EXERCISE BRIEF: A complete answer lists every line of the material where the string "FPKM" occurs.

========================================

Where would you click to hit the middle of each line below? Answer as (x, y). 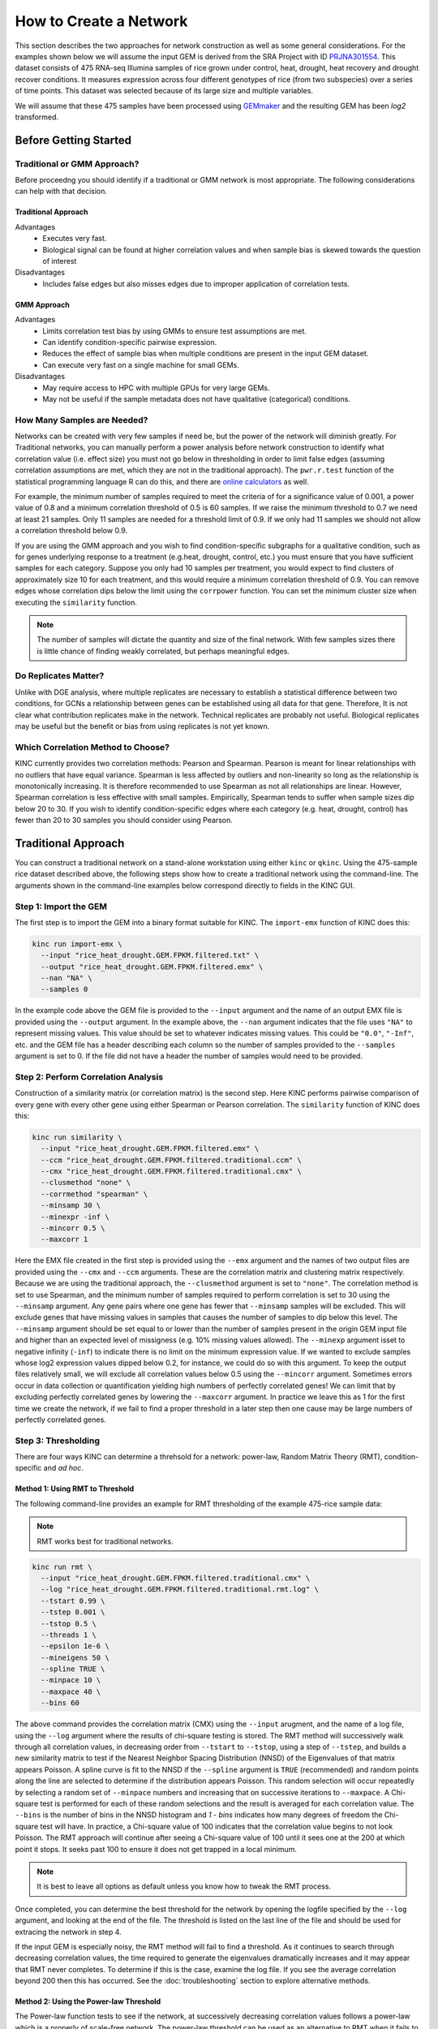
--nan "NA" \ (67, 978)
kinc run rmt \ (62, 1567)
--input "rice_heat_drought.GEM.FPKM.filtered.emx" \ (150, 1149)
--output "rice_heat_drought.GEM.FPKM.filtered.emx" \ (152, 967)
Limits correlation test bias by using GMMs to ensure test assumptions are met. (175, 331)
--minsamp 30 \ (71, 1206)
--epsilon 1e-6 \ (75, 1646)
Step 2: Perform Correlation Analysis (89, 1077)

========================================

REPLY:
--input "rice_heat_drought.GEM.FPKM.filtered.emx" \ (150, 1149)
--output "rice_heat_drought.GEM.FPKM.filtered.emx" \ (152, 967)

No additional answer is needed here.